为了快速演示,这里仅训练 30 步。 正式训练可设置 num_train_epochs=1 并关闭 max_steps。

from trl import  SFTConfig

FastVisionModel.for_training(model) # Enable for training!

custom_collator = ErnieVisionDataCollator(
    processor=processor,
    tokenizer=tokenizer,
    max_seq_length=2048,
    train_on_responses_only = True,
)

trainer = ErnieSFTTrainer(
    model = model,
    tokenizer = processor.tokenizer,
    data_collator = custom_collator,
    train_dataset = converted_dataset,
    args = SFTConfig(
        per_device_train_batch_size = 2,
        gradient_accumulation_steps = 2,
        warmup_steps = 5,
        max_steps = 30,
        learning_rate = 2e-4,
        logging_steps = 1,
        optim = "adamw_8bit",
        weight_decay = 0.001,
        lr_scheduler_type = "linear",
        seed = 3407,
        output_dir = "outputs",
        report_to = "none",
        gradient_checkpointing = False,
        remove_unused_columns = False,
        dataset_text_field = "",
        dataset_kwargs = {"skip_prepare_dataset": True},
        max_length = 2048,
        fp16 = not torch.cuda.is_bf16_supported(),
        bf16 = torch.cuda.is_bf16_supported(),
    ),
)
trainer_stats = trainer.train()

推理(Inference)

我们使用:

temperature = 1.5
min_p = 0.1

该组合在高温采样下仍能抑制低概率噪声 token,适合公式类结构化输出。 👉 原因详细说明见此推文:https://x.com/menhguin/status/1826132708508213629

FastVisionModel.for_inference(model) # Enable for inference!
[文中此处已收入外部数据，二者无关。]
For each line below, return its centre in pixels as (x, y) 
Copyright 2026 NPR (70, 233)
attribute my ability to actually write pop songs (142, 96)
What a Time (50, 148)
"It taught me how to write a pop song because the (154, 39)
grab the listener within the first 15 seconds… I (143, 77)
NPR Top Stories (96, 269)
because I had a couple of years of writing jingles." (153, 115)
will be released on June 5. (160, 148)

image = dataset[2]["image"]

instruction = "Write the LaTeX representation for this image."
messages = [
    {
        "role": "user",
        "content": [
            {"type": "image"}, # Placeholder required for the template
            {"type": "text", "text": instruction}
        ]
    }
]
text_prompt = processor.tokenizer.apply_chat_template(
    messages,
    tokenize=False,
    add_generation_prompt=True,
    enable_thinking=False
)
inputs = processor(
    text=[text_prompt],
    images=[image],
    videos=[],
    padding=True,
    return_tensors="pt",
)

# Move inputs to GPU
device = next(model.parameters()).device
inputs = inputs.to(device)

from transformers import TextStreamer
text_streamer = TextStreamer(tokenizer, skip_prompt = True)
_ = model.generate(**inputs, streamer = text_streamer, max_new_tokens=128,
                   use_cache=False, temperature=1.5, min_p=0.1)
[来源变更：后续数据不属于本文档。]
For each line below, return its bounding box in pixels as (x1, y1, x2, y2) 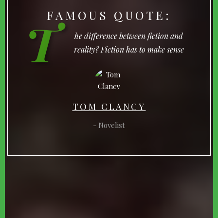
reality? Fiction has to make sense (73, 44, 184, 55)
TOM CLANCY (72, 101, 146, 113)
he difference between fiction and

模型保存与加载(Saving & Loading Fine-tuned Models)

保存 LoRA 适配器(不包含完整模型)

model.save_pretrained("lora_model")
tokenizer.save_pretrained("lora_model")

加载 LoRA 进行推理

model, tokenizer = FastVisionModel.from_pretrained(
    model_name = "lora_model",
    load_in_4bit = False,
)
FastVisionModel.for_inference(model)

保存为 float16(用于 vLLM)

model.save_pretrained_merged("finetune", tokenizer)

结束语

现在,您已经可以使用 Unsloth 构建一套完整的生产级微调流程,用于训练 ERNIE_4.5-VL-28B 模型,涵盖数据集设计、训练、推理与部署等关键环节。 该流程在硬件资源受限的情况下依然能够高效完成 VL 训练,并保持模型完整的多模态推理能力。